TopHome
<2024-07-24 Wed>systems

Packing NaNs for fun

After going through Bartosz's excellent blog on all things floating point, I had the same thought as the linked blog "the secret life of nans". I wanted to quickly experiment with this concept, so here it is.

Specifically, the idea is this. The IEEE 754 specification calls out how a float is to be represented and how the bits are to be interpreted. For eg, with 32 bits, we have 1 sign bit, 23 bits of significant and 8 bits of exponent. The linked blog goes into this deeply, which I cannot match, so I recommend you go through the entire blog and come back here.

As mentioned there, the space dedicated for NaNs is surprisingly large. Unlike infinity, which is where all exponent bits are set to 1 and all significand bits are set to 0. Then, the sign bit determines plus or minus inf. So, we have 2 values set aside from the full space of values for Inf.

But, for NaNs, instead, the rule is as follows. If the exponent has all 1's, and the significant has atleaset on 1, the number is considered as a NaN. The Spec does not care what those bits are, the number is just labelled as a NaN.

Think about this, there is not 1 NaN, but over 8 million different NaNs. If there is a float considered as a NaN, it actually has 23 bits of information sitting there, just ignored.

The second blog, links to how some use can be extracted out of this, called NaN boxing. I wanted to do something similar for fun, so here it is, in Python.

import struct
import pickle

struct is used for all things binary packing/unpacking in python. (I have used it before here to construct custom NTP packets by hand) pickle is to optionally write down the encoded floats into disk or for transmitting.

def encode(msg):
    msg_bytes = bytes(msg, encoding="ascii")

    out = []

    i = 0
    while i < len(msg_bytes):
        data = b'\xff\xf0' 
        pack = [msg_bytes[i]]
        if i+1 == len(msg_bytes):
            pack.append(0)
        else:
            pack.append(msg_bytes[i+1])
        data += bytes(pack)
        res = struct.unpack(">f", data)
        out.append(res[0])
        i += 2

    return out

Here:

  1. We need to construct a valid float out of 4 bytes. Since we have the rules for NaN clear (all exponent bits set to 1, at least 1 significand bit set to 1), and the first blog makes the order of the bits clear, we need the "sign" and exponent all upfront - the first 9 bits (in big-endian format). This means, we start out with `z11111111` where z can be 0 or 1.
  2. Since this is 9 bits, and we need 1 more bit to be set to 1 and I don't care about efficiency of packing here, we can simply round 11 bits to 16 and set the first 2 bytes to 0xfff0 which will solve all of our requirements.
  3. The remaining 2 bytes are free - the payload. This is where we will store our characters into.
  4. You can extend this logic to double, where you will have more space.
  5. Since we construct this in big-endian, you need to explicitly set the endianness in the unpack function.
  6. Since we are packing in 2 bytes, if we don't have any information - I just pack in the NUL 0x00.
>>> encode("Hi")
[nan]
>>> encode("Hi there.")
[nan, nan, nan, nan, nan]

Our super secret encoding now only outputs an array of NaNs. But, not to be concerned, hidden within those bits is our message, which we can decode.

def decode(msg):
    out = bytearray()
    for f in msg:
        res = struct.pack(">f", f)
        out += res[2:]

    if out[-1] == 0:
        out.pop()
    return out.decode("ascii")

Decoding is a straightforward reverse of the original.
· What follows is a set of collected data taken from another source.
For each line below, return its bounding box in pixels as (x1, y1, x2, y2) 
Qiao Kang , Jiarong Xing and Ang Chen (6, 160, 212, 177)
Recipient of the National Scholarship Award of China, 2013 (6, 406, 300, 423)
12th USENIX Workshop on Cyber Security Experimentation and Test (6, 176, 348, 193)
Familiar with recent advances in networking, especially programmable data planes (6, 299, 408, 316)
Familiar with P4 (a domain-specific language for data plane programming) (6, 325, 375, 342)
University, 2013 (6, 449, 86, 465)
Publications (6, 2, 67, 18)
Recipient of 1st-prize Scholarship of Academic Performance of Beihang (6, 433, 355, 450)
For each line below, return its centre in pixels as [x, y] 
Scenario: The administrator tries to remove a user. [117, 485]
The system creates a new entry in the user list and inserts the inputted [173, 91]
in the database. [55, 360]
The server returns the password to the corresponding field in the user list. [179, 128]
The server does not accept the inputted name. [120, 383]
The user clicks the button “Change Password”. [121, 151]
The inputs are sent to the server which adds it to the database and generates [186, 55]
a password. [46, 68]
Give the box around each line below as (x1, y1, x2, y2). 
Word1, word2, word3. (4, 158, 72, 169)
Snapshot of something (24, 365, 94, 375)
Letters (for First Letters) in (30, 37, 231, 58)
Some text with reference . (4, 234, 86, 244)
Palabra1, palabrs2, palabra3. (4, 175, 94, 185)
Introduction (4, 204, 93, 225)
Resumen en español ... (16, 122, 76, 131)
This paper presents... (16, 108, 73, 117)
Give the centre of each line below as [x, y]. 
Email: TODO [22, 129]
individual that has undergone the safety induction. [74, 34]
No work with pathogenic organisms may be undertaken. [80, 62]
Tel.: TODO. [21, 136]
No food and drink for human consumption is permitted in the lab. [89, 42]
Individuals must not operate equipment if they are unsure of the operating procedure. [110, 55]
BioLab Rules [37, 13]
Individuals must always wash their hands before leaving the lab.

>>> a = encode("Hi there.")
>>> a
[nan, nan, nan, nan, nan]
>>> decode(a)
'Hi there.'

You can also write out the encoded floats into a pickle file, transmit it, etc, since we are not doing anything special within.

msg = "Hi there..."

enc_msg = encode(msg)

with open("out.bin", 'wb') as f:
    pickle.dump(enc_msg, f)

with open("out.bin", 'rb') as f:
    obj = pickle.load(f)
    print("Decoded: ", decode(obj))

Now that we have used the NaN payload slots, we could have done something similar with actual numbered floats too. But, like I said, this is just a fun hack.